Because the rhythm is so stereotyped, its disruption is diagnostically powerful:

• Cushing syndrome. Chronic cortisol excess (from a pituitary adenoma, adrenal tumor, or ectopic ACTH) first erases the midnight nadir. A late-night salivary cortisol that stays high is among the most sensitive screening tests, often abnormal before total daily output rises.
• Adrenal insufficiency. In Addison disease the adrenal cortex is destroyed, so morning cortisol is low and fails to rise; ACTH climbs and its melanocortin activity darkens the skin. Secondary insufficiency from pituitary disease or — far more commonly — from suppression by exogenous steroids gives low cortisol and low ACTH.
• Steroid withdrawal. Long-term synthetic glucocorticoids suppress CRH and ACTH; the HPA axis can take weeks to months to recover, which is why steroids are tapered, not stopped abruptly. Adrenal crisis during stress is the feared consequence.
• Circadian misalignment. Rotating shift work and jet lag uncouple the cortisol peak from the wake time. The SCN re-entrains only ~1 hour per day, so workers are flooded with cortisol at the wrong time and run dry when they need alertness — a pattern linked to metabolic syndrome and cardiovascular risk.
• Depression and chronic stress. Major depression is classically associated with HPA-axis overactivity and a flattened, non-suppressing rhythm; chronic stress and burnout more often blunt the awakening response.

Cushing syndrome vs Addison disease

The two ends of the cortisol spectrum are easiest to grasp side by side. Both distort the circadian curve, but in opposite directions, and the ACTH level tells you where the lesion sits.

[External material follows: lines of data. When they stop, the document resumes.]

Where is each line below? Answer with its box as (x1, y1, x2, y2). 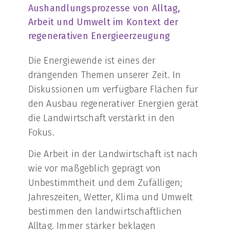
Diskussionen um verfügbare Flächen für (28, 84, 199, 95)
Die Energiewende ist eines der (28, 55, 156, 66)
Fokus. (28, 127, 54, 138)
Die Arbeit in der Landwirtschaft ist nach (28, 148, 198, 160)
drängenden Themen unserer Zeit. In (28, 69, 181, 81)
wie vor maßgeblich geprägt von (28, 163, 161, 175)
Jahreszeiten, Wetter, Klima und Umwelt (28, 191, 193, 203)
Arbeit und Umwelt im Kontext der (28, 16, 179, 28)

Feature	Cushing syndrome (cortisol excess)	Addison disease (primary cortisol deficiency)
Cortisol level	High; loss of midnight nadir	Low; no morning rise
Circadian rhythm	Flattened — high even at night	Flattened — low throughout
ACTH	High (pituitary/ectopic) or low (adrenal tumor)	High (adrenal cannot respond)
Dexamethasone suppression	Fails to suppress	Not the relevant test
Key screen	Late-night salivary cortisol; 24-h urinary free cortisol	08:00 cortisol; ACTH stimulation (cosyntropin) test
Classic signs	Central obesity, striae, hypertension, hyperglycemia	Fatigue, hypotension, hyperpigmentation, hyponatremia

What the morning peak actually does

The pre-waking cortisol surge is not arbitrary. It prepares the body to face the day: it stimulates hepatic gluconeogenesis to top up blood glucose after the overnight fast, mobilizes free fatty acids and amino acids, sensitizes the vasculature to catecholamines to support blood pressure on standing, and modulates the immune system's daily rhythm of cytokine release. It also influences mood and cognition, partly explaining why early-morning hours can feel either alert or anxious depending on the size of the surge. Because cortisol is permissive for so many systems, the morning peak effectively synchronizes peripheral clocks in the liver, fat, and muscle to the central SCN clock, making cortisol a key messenger that keeps the whole body on the same schedule.

Common misconceptions

• "A single cortisol level tells you if it's normal." Without the draw time it is nearly meaningless — a value normal at 08:00 may be grossly abnormal at midnight.
• "Cortisol is just the stress hormone." Stress reactivity is layered on top of a baseline circadian rhythm that runs every day, stress or not.
• "The adrenal gland sets the rhythm." The timing comes from the SCN and HPA axis; the adrenal is the effector that follows ACTH and direct neural cues.
• "More cortisol is always worse." The morning peak is essential; it is the loss of rhythm — high troughs or absent peaks — that signals disease.
• "The awakening response is just the morning rise." The CAR is a separate, awakening-triggered surge superimposed on the circadian curve.